━━ DATA TO USE ━━
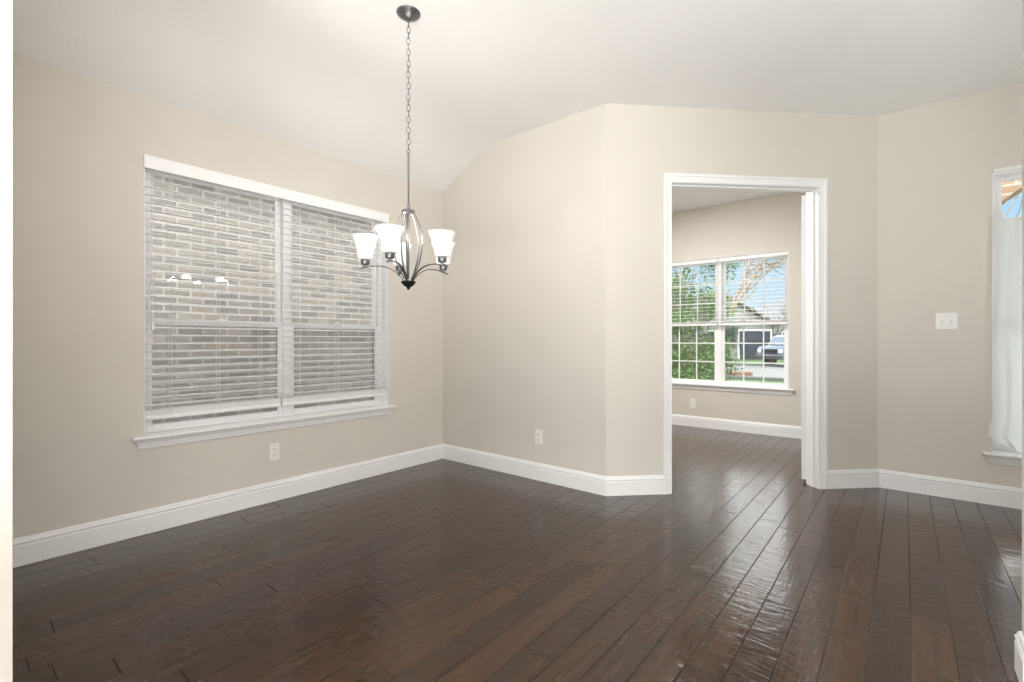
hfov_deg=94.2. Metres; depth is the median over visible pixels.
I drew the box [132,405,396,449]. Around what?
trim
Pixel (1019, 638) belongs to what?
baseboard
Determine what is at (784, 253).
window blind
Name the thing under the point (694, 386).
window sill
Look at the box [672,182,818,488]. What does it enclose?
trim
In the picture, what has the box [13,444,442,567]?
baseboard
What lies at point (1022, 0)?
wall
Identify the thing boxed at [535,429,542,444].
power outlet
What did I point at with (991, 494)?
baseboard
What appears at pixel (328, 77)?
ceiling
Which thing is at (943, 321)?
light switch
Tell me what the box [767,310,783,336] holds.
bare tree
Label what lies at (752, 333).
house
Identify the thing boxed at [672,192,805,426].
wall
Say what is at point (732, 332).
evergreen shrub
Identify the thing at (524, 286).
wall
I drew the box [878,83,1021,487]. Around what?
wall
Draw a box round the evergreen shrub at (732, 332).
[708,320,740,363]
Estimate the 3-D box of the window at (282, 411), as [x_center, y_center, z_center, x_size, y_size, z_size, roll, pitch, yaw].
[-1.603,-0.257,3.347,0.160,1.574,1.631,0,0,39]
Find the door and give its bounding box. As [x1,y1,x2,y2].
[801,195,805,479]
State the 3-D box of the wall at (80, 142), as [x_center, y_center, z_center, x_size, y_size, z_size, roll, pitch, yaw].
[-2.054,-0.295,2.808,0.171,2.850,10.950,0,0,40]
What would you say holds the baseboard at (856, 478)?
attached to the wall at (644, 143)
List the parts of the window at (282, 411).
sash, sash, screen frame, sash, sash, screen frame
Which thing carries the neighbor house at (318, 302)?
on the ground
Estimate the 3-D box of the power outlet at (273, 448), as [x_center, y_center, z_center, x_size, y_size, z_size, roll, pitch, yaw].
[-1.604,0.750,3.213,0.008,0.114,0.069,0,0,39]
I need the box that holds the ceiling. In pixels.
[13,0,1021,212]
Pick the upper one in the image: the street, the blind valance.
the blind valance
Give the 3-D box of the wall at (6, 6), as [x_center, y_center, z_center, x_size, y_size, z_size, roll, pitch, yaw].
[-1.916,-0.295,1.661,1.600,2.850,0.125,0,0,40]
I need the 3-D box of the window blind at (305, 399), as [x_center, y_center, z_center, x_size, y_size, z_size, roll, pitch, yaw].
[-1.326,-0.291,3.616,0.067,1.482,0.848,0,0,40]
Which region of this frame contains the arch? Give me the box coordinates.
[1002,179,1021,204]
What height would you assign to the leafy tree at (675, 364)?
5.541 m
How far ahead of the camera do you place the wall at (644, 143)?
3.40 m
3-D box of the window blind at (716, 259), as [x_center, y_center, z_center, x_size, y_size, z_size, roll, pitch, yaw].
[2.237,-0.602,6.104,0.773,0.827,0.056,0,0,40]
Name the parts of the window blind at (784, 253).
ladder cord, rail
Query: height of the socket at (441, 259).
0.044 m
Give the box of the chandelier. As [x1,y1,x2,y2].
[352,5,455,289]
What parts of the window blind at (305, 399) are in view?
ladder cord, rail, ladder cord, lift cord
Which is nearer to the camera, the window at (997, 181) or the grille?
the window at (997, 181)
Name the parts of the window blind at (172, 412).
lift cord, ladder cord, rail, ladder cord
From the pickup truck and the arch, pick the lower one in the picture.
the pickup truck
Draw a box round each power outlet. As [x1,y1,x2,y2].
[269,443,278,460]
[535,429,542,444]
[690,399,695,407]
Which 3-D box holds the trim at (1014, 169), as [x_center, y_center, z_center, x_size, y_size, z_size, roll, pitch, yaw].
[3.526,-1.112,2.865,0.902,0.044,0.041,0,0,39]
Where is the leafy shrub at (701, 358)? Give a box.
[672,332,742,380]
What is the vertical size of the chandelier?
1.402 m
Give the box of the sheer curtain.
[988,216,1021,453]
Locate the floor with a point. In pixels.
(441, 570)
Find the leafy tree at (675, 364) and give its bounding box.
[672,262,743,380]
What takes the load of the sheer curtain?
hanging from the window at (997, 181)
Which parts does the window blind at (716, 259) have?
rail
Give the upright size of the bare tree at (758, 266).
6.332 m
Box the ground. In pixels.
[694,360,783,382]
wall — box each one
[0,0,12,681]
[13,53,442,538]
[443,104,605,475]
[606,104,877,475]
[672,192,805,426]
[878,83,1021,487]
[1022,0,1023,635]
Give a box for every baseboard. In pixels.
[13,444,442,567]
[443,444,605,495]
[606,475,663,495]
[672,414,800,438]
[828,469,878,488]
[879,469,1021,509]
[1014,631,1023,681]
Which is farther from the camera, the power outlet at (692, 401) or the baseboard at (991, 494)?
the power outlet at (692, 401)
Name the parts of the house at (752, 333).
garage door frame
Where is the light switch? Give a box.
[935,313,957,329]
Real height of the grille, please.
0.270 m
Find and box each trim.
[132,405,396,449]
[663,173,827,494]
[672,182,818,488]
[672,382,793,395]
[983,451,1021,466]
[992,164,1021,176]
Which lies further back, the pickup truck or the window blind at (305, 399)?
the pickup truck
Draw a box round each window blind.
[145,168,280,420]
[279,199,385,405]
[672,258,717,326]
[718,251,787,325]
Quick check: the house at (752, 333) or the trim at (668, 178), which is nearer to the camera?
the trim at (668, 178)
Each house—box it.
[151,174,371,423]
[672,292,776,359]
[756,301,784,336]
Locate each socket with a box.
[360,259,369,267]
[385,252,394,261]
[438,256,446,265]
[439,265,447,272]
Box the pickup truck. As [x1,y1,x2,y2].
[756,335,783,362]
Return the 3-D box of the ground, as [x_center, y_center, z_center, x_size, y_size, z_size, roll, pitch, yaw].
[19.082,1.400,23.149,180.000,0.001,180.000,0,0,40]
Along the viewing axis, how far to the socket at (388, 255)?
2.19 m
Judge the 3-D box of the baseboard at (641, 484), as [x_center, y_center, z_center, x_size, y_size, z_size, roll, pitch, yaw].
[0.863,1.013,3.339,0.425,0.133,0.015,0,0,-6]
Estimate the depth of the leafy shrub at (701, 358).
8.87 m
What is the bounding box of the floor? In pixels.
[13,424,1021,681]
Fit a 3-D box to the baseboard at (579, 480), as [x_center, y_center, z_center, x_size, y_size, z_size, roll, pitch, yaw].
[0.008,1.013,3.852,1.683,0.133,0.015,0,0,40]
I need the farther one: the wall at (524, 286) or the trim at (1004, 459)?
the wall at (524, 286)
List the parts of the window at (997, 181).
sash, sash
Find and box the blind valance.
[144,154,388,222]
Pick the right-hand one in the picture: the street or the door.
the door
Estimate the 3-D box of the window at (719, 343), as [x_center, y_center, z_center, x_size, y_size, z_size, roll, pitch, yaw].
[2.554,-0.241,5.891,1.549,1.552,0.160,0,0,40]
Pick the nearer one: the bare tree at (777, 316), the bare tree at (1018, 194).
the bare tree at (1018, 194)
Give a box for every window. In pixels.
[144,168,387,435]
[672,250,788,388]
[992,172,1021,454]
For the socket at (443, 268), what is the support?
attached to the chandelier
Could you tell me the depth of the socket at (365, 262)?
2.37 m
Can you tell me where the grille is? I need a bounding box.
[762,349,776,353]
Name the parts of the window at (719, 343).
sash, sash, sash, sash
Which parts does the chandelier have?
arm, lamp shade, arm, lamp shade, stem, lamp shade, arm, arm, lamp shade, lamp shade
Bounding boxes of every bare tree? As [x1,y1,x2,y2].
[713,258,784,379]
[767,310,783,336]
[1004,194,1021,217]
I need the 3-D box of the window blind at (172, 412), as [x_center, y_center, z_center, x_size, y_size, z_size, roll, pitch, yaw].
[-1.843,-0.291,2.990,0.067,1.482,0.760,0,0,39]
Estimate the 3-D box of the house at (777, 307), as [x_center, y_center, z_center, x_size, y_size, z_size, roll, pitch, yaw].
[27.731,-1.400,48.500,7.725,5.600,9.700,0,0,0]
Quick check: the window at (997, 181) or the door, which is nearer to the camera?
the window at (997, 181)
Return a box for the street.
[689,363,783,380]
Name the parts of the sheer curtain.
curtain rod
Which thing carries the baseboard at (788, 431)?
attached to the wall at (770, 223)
━━━
━━ DATA TO USE ━━
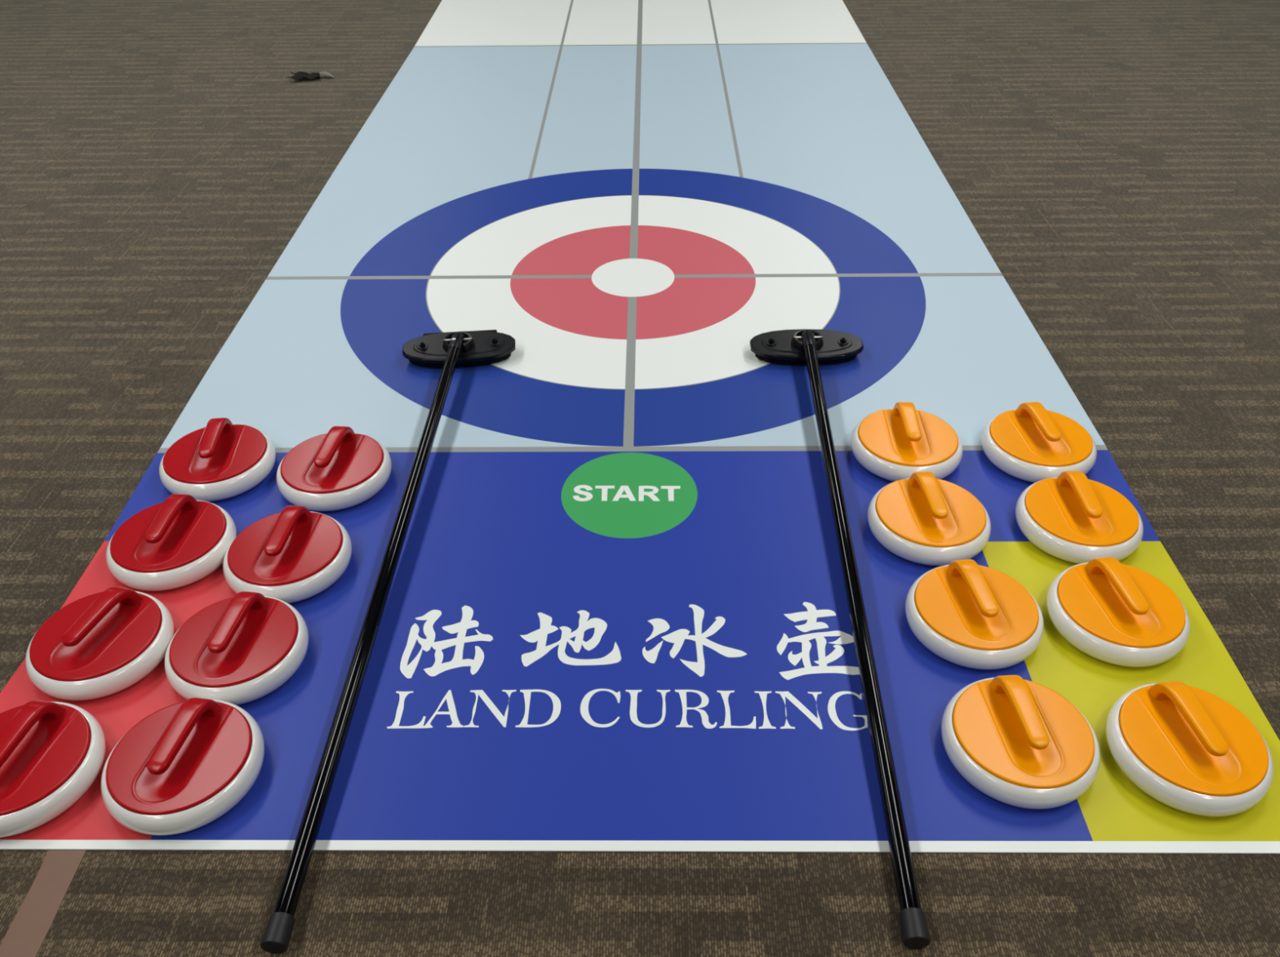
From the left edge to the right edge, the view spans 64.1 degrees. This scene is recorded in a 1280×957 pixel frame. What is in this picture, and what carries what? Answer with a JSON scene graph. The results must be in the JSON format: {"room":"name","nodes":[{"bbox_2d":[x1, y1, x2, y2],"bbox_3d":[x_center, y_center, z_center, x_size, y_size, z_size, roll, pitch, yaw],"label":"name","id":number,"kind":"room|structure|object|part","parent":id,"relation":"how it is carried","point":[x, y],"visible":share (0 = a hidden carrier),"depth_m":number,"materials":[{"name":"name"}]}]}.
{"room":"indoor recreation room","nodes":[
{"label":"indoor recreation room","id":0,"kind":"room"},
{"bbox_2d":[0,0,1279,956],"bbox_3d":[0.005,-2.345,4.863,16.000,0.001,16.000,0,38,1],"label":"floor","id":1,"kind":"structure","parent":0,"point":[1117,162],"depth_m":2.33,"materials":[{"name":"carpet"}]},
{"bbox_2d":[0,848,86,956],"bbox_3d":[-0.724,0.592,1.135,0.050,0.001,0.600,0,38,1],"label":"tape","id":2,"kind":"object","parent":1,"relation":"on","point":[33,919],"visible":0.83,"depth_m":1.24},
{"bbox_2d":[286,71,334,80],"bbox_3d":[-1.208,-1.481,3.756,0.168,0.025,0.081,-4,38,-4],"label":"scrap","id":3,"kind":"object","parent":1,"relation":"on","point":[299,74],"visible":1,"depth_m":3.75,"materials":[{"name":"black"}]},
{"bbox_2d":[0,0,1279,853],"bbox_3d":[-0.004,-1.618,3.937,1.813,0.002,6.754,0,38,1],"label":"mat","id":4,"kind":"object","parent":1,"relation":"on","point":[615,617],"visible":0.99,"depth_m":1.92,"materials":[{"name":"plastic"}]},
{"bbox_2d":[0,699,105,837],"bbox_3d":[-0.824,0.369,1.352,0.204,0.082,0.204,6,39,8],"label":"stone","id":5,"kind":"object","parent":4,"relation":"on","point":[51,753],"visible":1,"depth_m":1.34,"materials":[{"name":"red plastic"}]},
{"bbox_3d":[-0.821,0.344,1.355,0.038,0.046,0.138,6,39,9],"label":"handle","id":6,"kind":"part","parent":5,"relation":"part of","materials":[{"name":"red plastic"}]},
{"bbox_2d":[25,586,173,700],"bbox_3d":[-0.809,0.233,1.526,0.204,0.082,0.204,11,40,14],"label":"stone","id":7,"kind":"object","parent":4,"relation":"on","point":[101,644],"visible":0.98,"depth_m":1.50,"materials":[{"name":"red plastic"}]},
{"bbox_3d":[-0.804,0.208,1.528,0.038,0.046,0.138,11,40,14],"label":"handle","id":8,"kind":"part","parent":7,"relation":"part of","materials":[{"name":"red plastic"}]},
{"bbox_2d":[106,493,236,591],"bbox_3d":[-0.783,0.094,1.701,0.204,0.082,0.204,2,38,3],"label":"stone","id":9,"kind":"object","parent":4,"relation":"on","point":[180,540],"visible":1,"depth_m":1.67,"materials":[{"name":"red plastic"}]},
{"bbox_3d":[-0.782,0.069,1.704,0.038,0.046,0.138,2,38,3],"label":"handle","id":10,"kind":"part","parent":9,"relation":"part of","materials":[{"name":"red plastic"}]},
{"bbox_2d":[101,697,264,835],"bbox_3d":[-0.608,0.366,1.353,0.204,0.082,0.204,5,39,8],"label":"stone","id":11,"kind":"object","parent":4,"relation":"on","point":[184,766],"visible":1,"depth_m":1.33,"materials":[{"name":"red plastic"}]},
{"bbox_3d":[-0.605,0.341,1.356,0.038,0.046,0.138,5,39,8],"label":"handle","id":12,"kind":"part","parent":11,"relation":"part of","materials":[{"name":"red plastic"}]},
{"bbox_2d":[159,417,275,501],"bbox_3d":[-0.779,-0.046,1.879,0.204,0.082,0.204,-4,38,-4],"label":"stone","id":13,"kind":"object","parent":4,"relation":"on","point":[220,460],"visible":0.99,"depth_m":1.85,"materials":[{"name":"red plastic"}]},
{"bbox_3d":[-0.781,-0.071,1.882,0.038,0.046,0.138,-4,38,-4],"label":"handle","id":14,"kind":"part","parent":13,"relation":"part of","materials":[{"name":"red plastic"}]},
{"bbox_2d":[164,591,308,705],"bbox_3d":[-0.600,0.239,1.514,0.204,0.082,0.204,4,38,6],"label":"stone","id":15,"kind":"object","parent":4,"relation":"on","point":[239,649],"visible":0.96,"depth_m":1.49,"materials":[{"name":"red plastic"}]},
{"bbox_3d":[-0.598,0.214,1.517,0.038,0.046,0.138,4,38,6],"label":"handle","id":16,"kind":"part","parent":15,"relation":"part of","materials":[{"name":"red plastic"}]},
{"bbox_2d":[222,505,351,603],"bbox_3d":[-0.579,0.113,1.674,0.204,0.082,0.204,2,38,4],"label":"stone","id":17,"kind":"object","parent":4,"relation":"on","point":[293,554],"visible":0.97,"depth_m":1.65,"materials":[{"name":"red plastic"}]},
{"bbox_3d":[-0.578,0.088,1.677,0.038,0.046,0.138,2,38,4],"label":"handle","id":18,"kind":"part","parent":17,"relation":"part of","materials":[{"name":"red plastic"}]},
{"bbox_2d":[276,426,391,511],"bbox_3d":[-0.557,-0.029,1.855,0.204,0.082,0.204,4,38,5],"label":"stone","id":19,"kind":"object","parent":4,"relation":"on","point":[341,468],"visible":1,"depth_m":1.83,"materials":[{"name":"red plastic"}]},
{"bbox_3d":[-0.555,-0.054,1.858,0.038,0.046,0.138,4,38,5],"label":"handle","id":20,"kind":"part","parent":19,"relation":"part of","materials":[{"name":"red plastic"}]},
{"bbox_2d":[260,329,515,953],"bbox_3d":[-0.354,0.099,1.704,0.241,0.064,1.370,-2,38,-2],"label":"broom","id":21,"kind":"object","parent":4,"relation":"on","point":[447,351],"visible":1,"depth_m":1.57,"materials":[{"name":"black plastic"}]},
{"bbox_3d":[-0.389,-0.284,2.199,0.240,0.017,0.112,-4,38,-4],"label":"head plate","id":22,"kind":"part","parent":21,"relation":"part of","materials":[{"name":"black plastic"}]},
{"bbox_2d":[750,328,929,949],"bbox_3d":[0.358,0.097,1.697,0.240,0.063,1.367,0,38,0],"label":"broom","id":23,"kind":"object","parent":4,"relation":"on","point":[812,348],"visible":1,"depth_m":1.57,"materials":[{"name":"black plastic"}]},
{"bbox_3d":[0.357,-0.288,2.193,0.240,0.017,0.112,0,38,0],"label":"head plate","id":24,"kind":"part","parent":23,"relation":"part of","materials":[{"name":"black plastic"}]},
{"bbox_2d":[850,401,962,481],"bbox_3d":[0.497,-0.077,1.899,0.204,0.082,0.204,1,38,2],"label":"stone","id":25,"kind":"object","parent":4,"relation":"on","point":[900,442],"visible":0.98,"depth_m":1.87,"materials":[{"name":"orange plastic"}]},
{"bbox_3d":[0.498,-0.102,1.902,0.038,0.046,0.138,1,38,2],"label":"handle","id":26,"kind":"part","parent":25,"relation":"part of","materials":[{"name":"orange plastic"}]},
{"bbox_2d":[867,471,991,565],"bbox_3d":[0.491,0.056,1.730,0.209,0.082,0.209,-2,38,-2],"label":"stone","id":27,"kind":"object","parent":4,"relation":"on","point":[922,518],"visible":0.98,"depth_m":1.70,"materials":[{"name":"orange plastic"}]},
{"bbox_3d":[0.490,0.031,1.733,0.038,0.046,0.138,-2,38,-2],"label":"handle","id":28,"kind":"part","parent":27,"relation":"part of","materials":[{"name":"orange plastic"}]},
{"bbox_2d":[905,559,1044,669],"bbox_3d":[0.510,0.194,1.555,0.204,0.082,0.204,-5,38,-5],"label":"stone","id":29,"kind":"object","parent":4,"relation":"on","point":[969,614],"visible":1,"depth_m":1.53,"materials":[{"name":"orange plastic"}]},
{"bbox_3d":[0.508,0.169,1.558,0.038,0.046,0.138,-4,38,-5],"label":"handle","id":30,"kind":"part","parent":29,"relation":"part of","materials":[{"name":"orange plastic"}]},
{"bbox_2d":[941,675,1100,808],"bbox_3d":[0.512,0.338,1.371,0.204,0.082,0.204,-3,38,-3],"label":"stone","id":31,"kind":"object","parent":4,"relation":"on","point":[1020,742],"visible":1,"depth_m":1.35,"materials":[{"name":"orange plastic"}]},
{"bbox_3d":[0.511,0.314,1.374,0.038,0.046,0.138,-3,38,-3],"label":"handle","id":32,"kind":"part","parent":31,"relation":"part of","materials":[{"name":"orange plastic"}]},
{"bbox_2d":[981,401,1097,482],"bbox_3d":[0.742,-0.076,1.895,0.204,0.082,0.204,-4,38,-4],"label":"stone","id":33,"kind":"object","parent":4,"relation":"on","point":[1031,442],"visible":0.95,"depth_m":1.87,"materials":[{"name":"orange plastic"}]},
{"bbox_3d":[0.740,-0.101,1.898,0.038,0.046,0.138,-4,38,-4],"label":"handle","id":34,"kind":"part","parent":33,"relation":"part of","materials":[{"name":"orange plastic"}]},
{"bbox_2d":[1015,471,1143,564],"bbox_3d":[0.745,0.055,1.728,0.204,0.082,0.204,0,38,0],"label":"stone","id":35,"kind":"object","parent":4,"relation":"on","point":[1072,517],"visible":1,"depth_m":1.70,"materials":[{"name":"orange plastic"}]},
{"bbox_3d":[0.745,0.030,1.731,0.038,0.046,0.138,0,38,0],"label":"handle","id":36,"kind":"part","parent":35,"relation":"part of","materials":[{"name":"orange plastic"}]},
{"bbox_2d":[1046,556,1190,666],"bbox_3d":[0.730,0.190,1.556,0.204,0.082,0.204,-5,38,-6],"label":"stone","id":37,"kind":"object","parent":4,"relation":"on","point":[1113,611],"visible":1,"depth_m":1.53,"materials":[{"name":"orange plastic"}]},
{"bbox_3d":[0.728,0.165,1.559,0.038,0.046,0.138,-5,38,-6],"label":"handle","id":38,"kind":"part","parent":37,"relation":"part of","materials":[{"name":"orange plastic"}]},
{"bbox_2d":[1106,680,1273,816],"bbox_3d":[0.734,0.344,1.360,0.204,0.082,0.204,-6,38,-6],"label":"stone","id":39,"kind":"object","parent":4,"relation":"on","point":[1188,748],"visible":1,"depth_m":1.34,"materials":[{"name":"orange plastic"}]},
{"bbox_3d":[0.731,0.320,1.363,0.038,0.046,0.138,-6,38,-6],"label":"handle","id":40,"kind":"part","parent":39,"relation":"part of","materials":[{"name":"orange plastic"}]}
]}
━━━
▸ EXERCISE PROMPT:
Scan the listing above for the line that has "Draw a box round each power", then copy exactly from that line through the line that has "Give a box for every baseboard. In pixels.".

▸ TASK RESPONSE:
Draw a box round each power outlet. As [x1,y1,x2,y2].
[269,443,278,460]
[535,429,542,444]
[690,399,695,407]
Which 3-D box holds the trim at (1014, 169), as [x_center, y_center, z_center, x_size, y_size, z_size, roll, pitch, yaw].
[3.526,-1.112,2.865,0.902,0.044,0.041,0,0,39]
Where is the leafy shrub at (701, 358)? Give a box.
[672,332,742,380]
What is the vertical size of the chandelier?
1.402 m
Give the box of the sheer curtain.
[988,216,1021,453]
Locate the floor with a point. In pixels.
(441, 570)
Find the leafy tree at (675, 364) and give its bounding box.
[672,262,743,380]
What takes the load of the sheer curtain?
hanging from the window at (997, 181)
Which parts does the window blind at (716, 259) have?
rail
Give the upright size of the bare tree at (758, 266).
6.332 m
Box the ground. In pixels.
[694,360,783,382]
wall — box each one
[0,0,12,681]
[13,53,442,538]
[443,104,605,475]
[606,104,877,475]
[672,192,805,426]
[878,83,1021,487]
[1022,0,1023,635]
Give a box for every baseboard. In pixels.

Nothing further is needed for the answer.